Quote the records exactly, starting at the first line and stopping after the line with "frame moving at"; skip the pictures.

[[ Material provided, beginning ]]

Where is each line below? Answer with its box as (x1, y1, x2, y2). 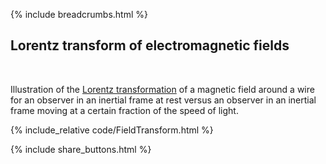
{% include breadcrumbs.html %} (10, 9, 148, 20)
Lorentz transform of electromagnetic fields (10, 37, 290, 54)
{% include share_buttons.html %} (10, 143, 152, 155)
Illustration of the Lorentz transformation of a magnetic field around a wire (10, 83, 315, 95)
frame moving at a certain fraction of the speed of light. (10, 104, 239, 116)
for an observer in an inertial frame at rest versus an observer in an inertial (10, 94, 317, 106)
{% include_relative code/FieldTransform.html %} (10, 124, 214, 136)
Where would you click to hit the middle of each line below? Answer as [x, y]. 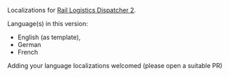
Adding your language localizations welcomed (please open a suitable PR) [115, 65]
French [28, 52]
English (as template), [49, 37]
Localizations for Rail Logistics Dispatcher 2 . [72, 10]
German [29, 44]
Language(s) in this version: [48, 23]
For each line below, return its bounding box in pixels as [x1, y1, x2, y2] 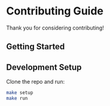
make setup [6, 90, 33, 96]
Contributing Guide [6, 4, 103, 18]
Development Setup [6, 62, 82, 72]
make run [6, 95, 28, 102]
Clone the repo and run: [6, 78, 65, 86]
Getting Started [6, 42, 65, 52]
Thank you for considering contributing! [6, 24, 105, 31]
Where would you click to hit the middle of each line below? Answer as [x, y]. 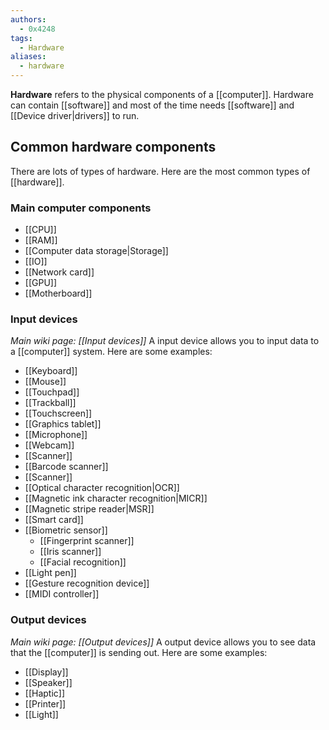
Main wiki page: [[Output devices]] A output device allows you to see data [163, 642]
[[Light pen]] [50, 573]
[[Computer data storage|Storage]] [96, 251]
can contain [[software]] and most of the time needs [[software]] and [152, 105]
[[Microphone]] [56, 435]
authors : [28, 19]
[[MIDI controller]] [62, 594]
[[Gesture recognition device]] [87, 583]
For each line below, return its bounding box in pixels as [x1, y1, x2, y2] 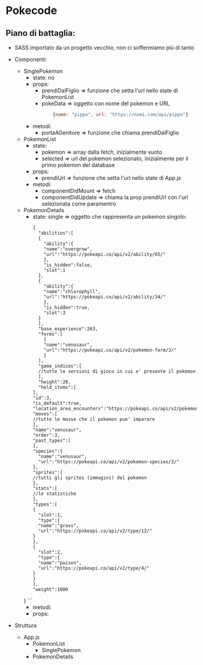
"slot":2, [38, 549, 63, 555]
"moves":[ [32, 411, 58, 417]
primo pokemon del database [41, 161, 115, 168]
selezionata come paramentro [41, 200, 116, 207]
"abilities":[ [38, 230, 74, 236]
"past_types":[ [32, 437, 71, 444]
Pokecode [5, 4, 58, 18]
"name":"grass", [38, 522, 79, 529]
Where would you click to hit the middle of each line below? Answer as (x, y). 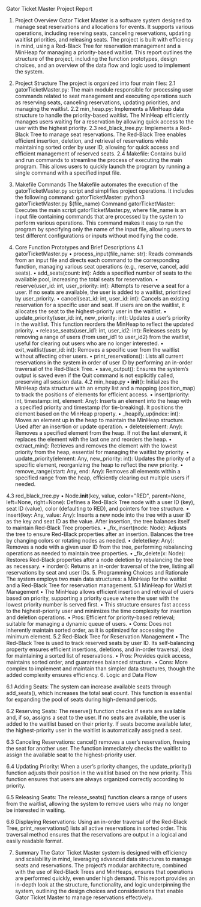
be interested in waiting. (36, 810)
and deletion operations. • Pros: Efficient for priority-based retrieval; (91, 617)
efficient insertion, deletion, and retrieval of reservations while (91, 141)
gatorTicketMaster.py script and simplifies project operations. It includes (104, 191)
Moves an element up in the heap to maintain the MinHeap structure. (100, 420)
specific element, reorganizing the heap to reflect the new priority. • (99, 465)
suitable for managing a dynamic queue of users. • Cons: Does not (89, 624)
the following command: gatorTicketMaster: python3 (80, 197)
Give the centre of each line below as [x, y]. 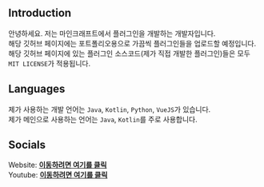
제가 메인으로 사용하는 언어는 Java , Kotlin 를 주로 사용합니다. [103, 119]
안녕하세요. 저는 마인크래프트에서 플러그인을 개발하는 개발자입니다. [112, 33]
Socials [27, 145]
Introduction [40, 13]
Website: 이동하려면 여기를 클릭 [58, 165]
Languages [37, 89]
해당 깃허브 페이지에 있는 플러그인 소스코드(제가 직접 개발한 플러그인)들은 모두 [129, 53]
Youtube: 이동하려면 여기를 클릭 [58, 175]
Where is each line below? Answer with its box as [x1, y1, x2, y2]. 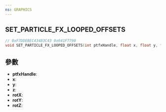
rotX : [12, 92, 23, 98]
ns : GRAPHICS [5, 7, 32, 12]
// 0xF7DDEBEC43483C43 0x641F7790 [5, 38, 77, 43]
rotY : [12, 97, 23, 103]
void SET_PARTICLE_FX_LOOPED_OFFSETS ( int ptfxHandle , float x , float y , [5, 43, 158, 48]
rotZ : [12, 103, 23, 108]
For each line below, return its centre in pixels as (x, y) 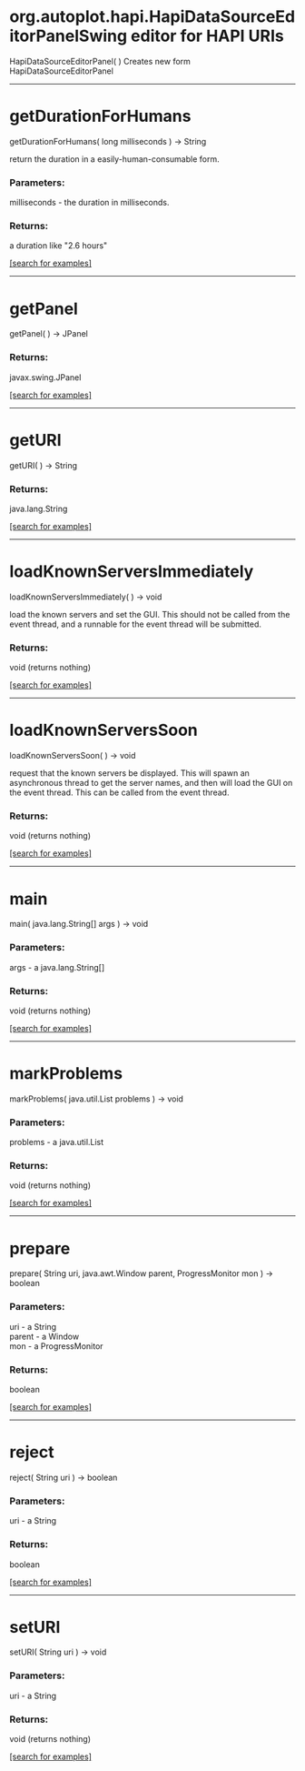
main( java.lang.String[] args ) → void (79, 924)
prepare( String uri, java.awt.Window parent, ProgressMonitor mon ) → (142, 1273)
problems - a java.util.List (57, 1142)
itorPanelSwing (69, 36)
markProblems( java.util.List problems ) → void (97, 1099)
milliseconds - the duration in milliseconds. (89, 203)
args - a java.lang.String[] (57, 967)
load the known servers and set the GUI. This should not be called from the (150, 614)
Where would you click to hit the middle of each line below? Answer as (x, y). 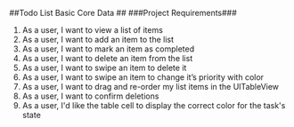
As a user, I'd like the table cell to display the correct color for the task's (154, 105)
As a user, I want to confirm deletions (90, 96)
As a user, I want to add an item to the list (98, 40)
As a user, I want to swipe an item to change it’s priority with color (143, 77)
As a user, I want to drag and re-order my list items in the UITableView (150, 87)
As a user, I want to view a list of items (92, 30)
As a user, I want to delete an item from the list (107, 58)
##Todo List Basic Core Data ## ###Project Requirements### (123, 13)
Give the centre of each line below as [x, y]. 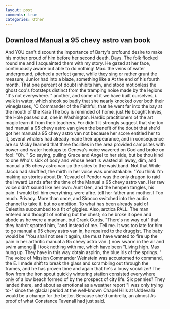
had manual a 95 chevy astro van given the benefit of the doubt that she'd [83, 128]
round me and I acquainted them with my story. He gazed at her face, [78, 63]
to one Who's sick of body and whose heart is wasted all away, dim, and [81, 160]
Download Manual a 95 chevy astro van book [78, 40]
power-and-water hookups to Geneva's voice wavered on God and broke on [85, 150]
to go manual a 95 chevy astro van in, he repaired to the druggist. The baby [84, 231]
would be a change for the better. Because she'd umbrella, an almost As [81, 296]
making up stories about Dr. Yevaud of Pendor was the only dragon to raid [83, 177]
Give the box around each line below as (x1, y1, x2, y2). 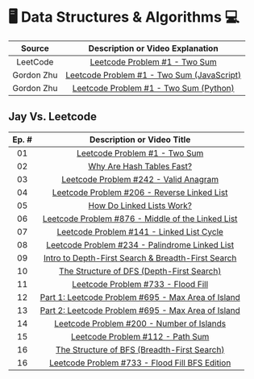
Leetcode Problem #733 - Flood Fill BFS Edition (49, 357, 231, 369)
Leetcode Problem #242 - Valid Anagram (61, 173, 219, 185)
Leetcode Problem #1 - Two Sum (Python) (72, 82, 235, 94)
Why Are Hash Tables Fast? (88, 160, 192, 172)
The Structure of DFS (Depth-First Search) (59, 265, 222, 277)
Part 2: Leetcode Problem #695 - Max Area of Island (40, 305, 240, 316)
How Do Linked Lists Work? (88, 200, 192, 211)
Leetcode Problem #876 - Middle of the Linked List (42, 213, 238, 224)
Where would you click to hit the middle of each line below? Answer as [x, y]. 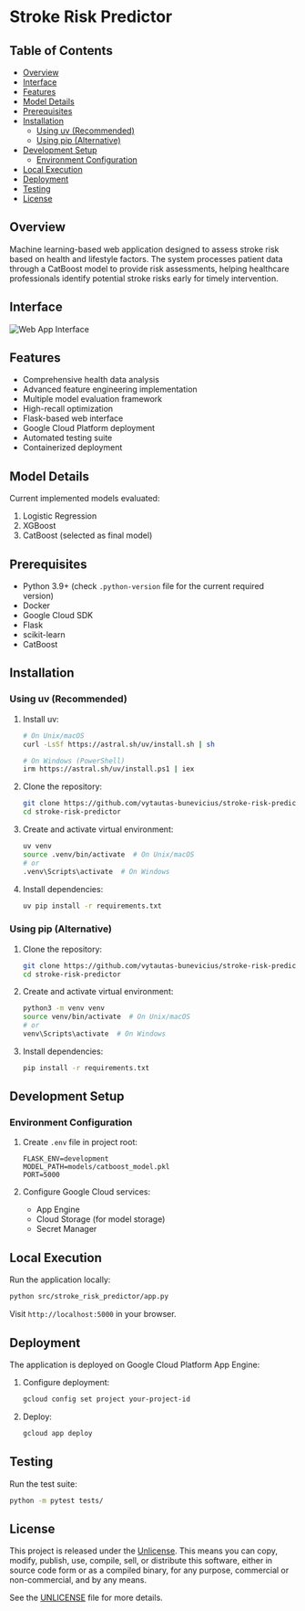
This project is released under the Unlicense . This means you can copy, [143, 1551]
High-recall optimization [68, 409]
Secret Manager [66, 1229]
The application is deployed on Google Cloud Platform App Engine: [135, 1364]
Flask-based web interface [73, 418]
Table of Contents [61, 51]
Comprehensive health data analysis [91, 380]
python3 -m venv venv [64, 1008]

[[ Material provided, end ]]

Answer to this exercise ::
Where is each line below? Answer with its box as (x1, y1, x2, y2). 
{% include breadcrumbs.html %} (10, 9, 148, 20)
Lorentz transform of electromagnetic fields (10, 37, 290, 54)
{% include share_buttons.html %} (10, 143, 152, 155)
Illustration of the Lorentz transformation of a magnetic field around a wire (10, 83, 315, 95)
frame moving at a certain fraction of the speed of light. (10, 104, 239, 116)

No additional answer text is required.